Interestingly, the mean survival times of offspring from the two reciprocal F1 crosses were consistent with the susceptibility of the male strain in each cross. Specifically, offspring derived from the F1 cross using the sensitive DBA/2J sire (CD2F1) were sensitive, and offspring from the F1 cross with the resistant BALB/cJ sire (D2CF1) were resistant. Although relatively uncommon in the literature until recently, such epigenetic inheritance through the paternal lineage was elegantly demonstrated over multiple generations in mice evaluated for obesity resistance of Obrq2a and for reduced food intake (73). Data for survival time to hyperoxic acute lung injury was also found to be consistent with imprinting and transgenerational inheritance (64). But, epigenetic inheritance can also result from a heritable epigenetic effect that is independent of inheritance through the paternal lineage (43, 73), so additional testing of cross populations with paternal strain variation and strict environmental controls is needed to better understand the exact mode of inheritance for anthrax susceptibility.

Pathogen fate in a resistant versus susceptible genetic background.

Lung pathogen burden, when measured at death, showed interstrain variability but did not correlate with the survival pattern for inbred strains or BXD ARI strains (data not shown). Our comparative infection kinetics data for the most resistant (BALB/cJ) versus most susceptible (DBA/2J) strains showed that the initial steps in bacterial establishment in the lung (germination of spores, initial multiplication) are independent of the genetic background, but the rate of systemic dissemination was greater in the sensitive host background. However, once the pathogen-host interaction underlying the disease pathology comes into play, the resistant host genetic background seems to confer greater tolerance to bacterial buildup, possibly leading to the longer survival. These observations for inbred mice contrast with those of previous studies (31) in other animal species, which reported that naturally resistant (e.g., rats) or actively immunized animals had a lower systemic load of anthrax bacilli at death than naturally susceptible (e.g., guinea pigs) animals. Our observed infection kinetics pattern may be a net outcome of innate immune defense (pathogen clearance) and pathogen growth or dissemination rate (31), one or both of which may vary in the two genetic backgrounds. The identified resistant and susceptible strains of inbred mice thus offer potential infection models for evaluations of vaccines and therapeutics.
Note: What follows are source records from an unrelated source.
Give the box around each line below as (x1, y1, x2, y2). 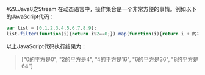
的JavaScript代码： (6, 13, 55, 20)
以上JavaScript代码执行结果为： (6, 42, 87, 50)
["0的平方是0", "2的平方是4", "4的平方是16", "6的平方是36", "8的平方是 (21, 55, 199, 63)
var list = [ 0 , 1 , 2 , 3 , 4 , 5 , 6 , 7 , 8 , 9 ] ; (6, 25, 97, 31)
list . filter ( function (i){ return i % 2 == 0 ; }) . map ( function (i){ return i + (6, 30, 190, 37)
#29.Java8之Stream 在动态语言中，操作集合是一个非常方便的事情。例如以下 (6, 5, 197, 12)
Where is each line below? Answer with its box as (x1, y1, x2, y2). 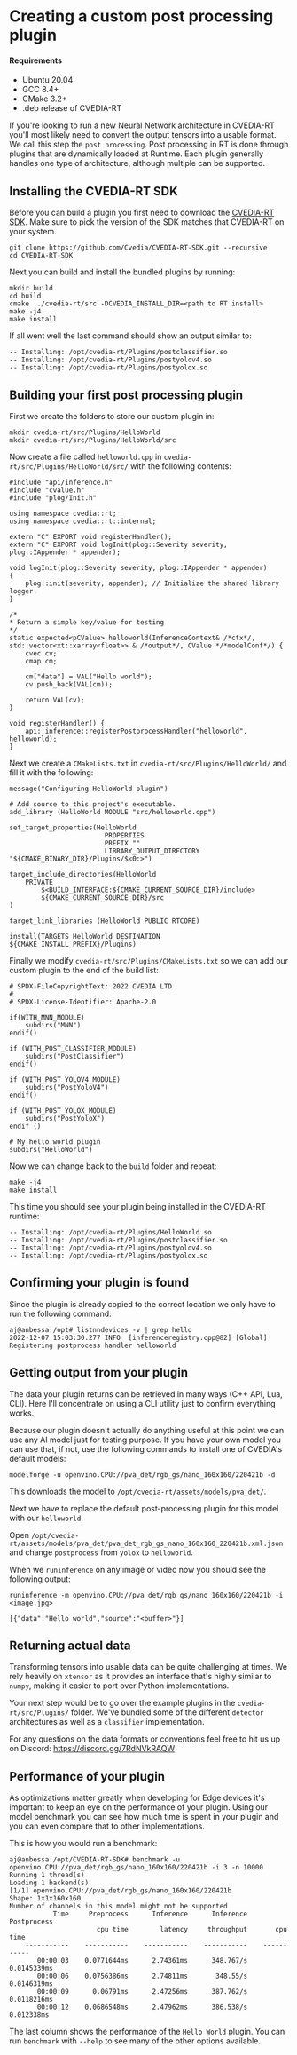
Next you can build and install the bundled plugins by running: (9, 266, 236, 277)
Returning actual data (9, 1638, 131, 1654)
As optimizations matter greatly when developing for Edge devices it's (9, 1792, 265, 1804)
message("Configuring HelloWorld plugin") (9, 784, 168, 794)
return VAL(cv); (25, 695, 86, 705)
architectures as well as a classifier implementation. (9, 1717, 206, 1727)
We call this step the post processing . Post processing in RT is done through (9, 139, 289, 150)
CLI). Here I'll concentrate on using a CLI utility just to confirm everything (9, 1398, 277, 1408)
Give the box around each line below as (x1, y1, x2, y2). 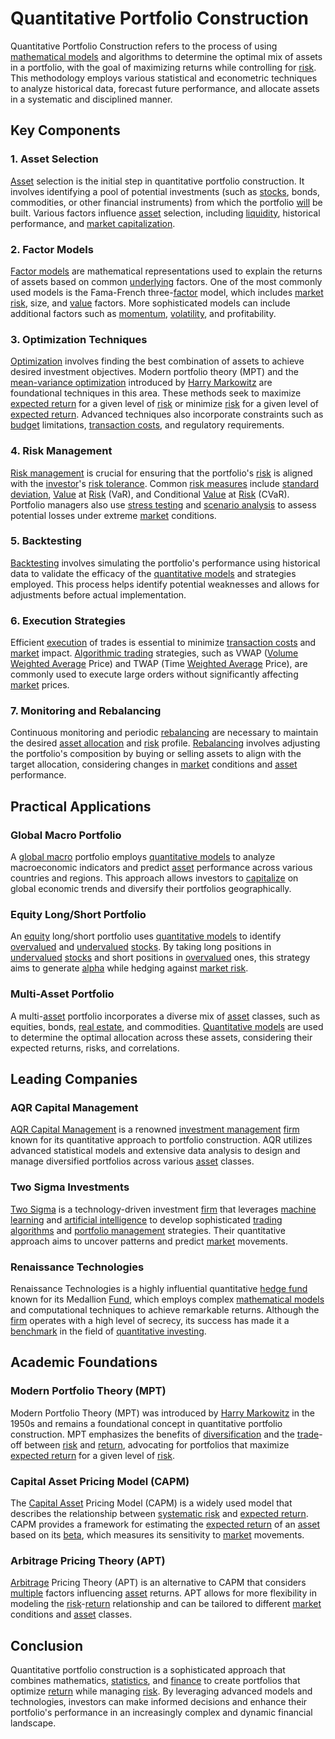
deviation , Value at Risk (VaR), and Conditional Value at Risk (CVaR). (10, 488, 290, 500)
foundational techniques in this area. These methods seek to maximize (10, 387, 302, 399)
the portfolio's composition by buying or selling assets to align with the (10, 748, 302, 760)
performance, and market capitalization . (10, 217, 176, 229)
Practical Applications (10, 798, 152, 815)
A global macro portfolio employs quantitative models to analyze (10, 851, 276, 863)
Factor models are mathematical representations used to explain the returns (10, 265, 323, 277)
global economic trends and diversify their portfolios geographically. (10, 883, 292, 895)
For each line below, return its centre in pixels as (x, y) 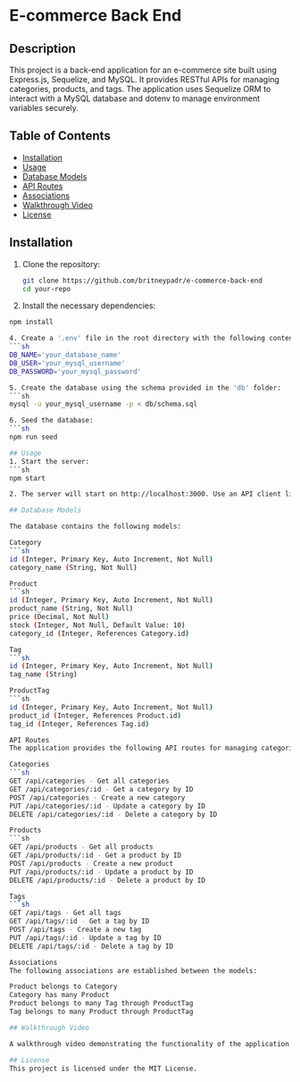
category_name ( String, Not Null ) (74, 567)
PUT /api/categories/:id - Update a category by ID (107, 806)
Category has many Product (59, 995)
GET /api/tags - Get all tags (66, 913)
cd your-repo (46, 289)
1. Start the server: (50, 461)
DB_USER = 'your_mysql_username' (67, 363)
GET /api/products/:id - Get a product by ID (95, 855)
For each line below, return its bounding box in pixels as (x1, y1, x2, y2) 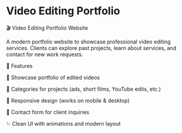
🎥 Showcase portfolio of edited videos (6, 73, 100, 81)
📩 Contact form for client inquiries (6, 109, 90, 116)
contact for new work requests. (6, 51, 84, 58)
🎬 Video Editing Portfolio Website (6, 24, 88, 31)
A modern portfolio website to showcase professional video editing (6, 38, 171, 45)
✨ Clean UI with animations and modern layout (6, 120, 121, 127)
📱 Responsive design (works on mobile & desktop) (6, 97, 130, 104)
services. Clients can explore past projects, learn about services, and (6, 44, 177, 51)
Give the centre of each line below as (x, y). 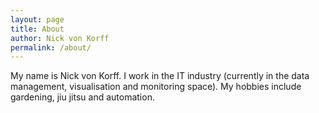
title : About (37, 29)
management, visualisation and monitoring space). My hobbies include (156, 87)
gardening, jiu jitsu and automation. (82, 97)
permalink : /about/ (51, 47)
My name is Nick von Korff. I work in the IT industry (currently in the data (160, 76)
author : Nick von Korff (60, 38)
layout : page (37, 19)
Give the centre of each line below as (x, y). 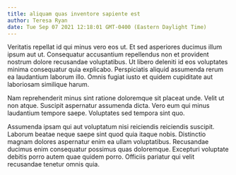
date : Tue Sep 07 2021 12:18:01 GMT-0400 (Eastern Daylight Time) (107, 27)
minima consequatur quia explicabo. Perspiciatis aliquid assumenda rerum (116, 70)
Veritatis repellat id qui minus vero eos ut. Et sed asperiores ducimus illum (115, 47)
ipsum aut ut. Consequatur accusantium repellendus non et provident (108, 54)
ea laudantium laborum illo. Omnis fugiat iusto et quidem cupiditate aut (110, 77)
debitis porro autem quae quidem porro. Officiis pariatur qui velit (101, 157)
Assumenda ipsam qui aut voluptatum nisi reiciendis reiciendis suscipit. (111, 127)
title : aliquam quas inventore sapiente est (74, 14)
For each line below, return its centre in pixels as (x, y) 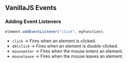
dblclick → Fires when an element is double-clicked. (65, 46)
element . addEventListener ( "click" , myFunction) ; (55, 31)
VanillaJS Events (31, 8)
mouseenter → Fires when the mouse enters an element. (68, 51)
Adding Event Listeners (33, 22)
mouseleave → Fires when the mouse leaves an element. (68, 56)
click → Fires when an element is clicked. (54, 41)
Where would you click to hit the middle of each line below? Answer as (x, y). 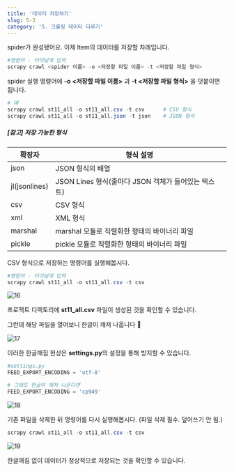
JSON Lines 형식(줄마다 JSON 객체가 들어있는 (128, 181)
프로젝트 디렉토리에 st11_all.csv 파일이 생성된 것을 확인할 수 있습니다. (102, 310)
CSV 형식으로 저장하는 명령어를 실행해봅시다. (69, 263)
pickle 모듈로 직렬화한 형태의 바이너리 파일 (121, 244)
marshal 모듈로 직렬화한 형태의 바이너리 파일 (124, 231)
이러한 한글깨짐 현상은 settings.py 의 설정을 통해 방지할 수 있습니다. (99, 353)
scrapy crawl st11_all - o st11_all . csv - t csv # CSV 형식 (99, 109)
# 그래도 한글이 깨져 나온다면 (44, 385)
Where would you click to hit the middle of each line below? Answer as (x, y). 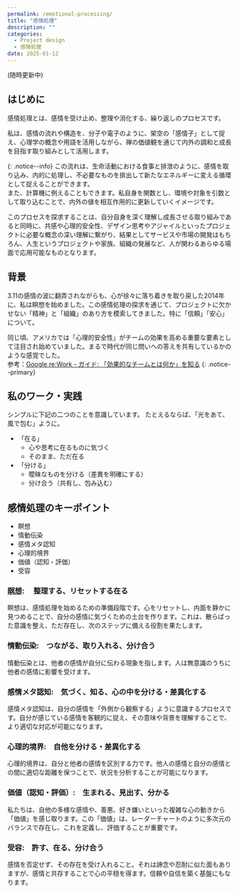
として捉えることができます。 (51, 184)
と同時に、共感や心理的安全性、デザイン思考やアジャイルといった (110, 226)
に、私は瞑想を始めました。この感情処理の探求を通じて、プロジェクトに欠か (119, 304)
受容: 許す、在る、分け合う (56, 847)
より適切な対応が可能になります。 (57, 726)
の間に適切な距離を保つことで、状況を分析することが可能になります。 (110, 773)
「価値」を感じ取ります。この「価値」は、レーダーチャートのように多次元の (119, 818)
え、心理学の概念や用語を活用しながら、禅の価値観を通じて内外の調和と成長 (119, 142)
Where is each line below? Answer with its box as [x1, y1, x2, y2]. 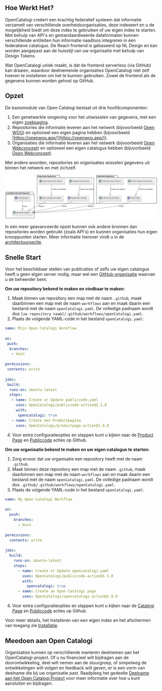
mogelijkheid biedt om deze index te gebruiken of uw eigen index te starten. [5, 27, 157, 33]
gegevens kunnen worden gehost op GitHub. [5, 78, 94, 83]
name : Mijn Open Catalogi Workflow [5, 326, 77, 331]
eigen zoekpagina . [12, 119, 49, 125]
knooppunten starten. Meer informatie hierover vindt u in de [5, 234, 124, 240]
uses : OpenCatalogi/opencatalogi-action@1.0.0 [22, 594, 118, 599]
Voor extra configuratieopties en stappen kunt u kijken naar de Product [12, 432, 154, 438]
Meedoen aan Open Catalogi [5, 637, 93, 645]
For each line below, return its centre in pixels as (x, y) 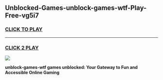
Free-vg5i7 (22, 16)
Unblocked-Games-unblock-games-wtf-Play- (76, 8)
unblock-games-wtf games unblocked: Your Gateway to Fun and (72, 67)
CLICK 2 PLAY (22, 48)
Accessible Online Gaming (32, 72)
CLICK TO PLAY (24, 30)
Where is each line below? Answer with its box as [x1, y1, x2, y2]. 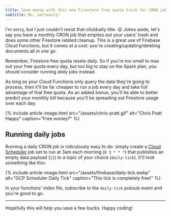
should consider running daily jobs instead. [5, 68, 96, 74]
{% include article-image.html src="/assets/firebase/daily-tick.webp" [5, 170, 151, 176]
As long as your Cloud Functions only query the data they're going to [5, 78, 150, 85]
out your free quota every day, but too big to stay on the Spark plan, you [5, 63, 157, 69]
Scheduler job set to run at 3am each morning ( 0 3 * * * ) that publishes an [5, 149, 164, 155]
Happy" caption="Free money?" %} [5, 115, 80, 121]
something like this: [5, 160, 46, 166]
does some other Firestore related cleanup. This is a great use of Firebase [5, 37, 160, 43]
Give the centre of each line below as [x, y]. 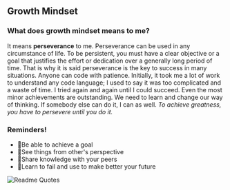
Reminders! [27, 129]
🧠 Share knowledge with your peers [67, 159]
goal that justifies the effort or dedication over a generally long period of [110, 61]
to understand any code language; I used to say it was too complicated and [114, 83]
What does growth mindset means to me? [78, 31]
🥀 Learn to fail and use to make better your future [86, 166]
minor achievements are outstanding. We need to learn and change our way [115, 97]
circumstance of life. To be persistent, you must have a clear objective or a [113, 53]
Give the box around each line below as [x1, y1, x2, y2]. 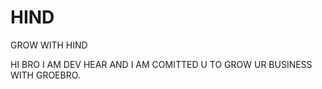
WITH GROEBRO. [10, 69, 81, 81]
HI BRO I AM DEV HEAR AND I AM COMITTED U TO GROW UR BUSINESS [10, 58, 313, 70]
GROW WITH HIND [10, 39, 88, 51]
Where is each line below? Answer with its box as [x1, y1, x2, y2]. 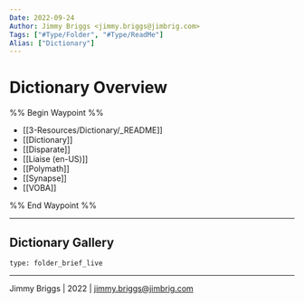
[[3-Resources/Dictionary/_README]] [22, 125, 163, 136]
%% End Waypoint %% [9, 200, 97, 211]
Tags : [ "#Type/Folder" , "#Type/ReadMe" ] [9, 30, 165, 39]
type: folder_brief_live [9, 259, 103, 268]
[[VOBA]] [22, 183, 57, 194]
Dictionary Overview [9, 78, 168, 98]
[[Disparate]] [22, 144, 71, 155]
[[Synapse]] [22, 173, 68, 184]
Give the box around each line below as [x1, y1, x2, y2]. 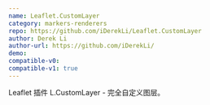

Multigenic nature of host susceptibility.

Genetic matings (F1 crosses) using two progenitor pairs of resistant and sensitive parents, e.g., C57BL/6J × DBA/2J and BALB/cJ × DBA/2J, suggested multigenic control of susceptibility to Ames infection. F1 progeny from either pair showed an intermediate survival phenotype, consistent with the involvement of multiple genes in host susceptibility to anthrax infection process. This observation based on the fully virulent Ames strain of B. anthracis is in contrast to previous observations with the avirulent B. anthracis strains Sterne or 34F2 (55, 68, 69). The previous Sterne studies did not observe an intermediate phenotype in the F1 progeny, which implied that host resistance is genetically linked to a dominant autosomal locus or gene complex. Although it is also possible that the intermediate F1 response is due to partial dominance, decreased penetrance, or variable expressivity of a single gene, our subsequent genetic analyses lend strong support to a role for multiple genes.

This study showed a reverse survival time phenotype for pulmonary anthrax spores in inbred strains compared to that reported for anthrax LT (32, 69). In addition, comparison of our data with those from subcutaneous challenge studies (35) demonstrated that a different route of administration of the same anthrax strain spores can lead to opposing responses in the same inbred mouse strain. For example, data here showed that C57BL/6J mice are resistant to a pulmonary instillation of B. anthracis spores, but this same strain died quickly when these spores were given via a subcutaneous route (35). Therefore, data suggest that a response to pulmonary infection with B. anthracis spores is likely controlled by a different set of genes than that controlling the response to anthrax LT or to a subcutaneous challenge. It is reasonable to expect, however, that one or more of the genes involved in each of these responses may overlap.

Genome-wide QTLs underlying host susceptibility to pulmonary anthrax.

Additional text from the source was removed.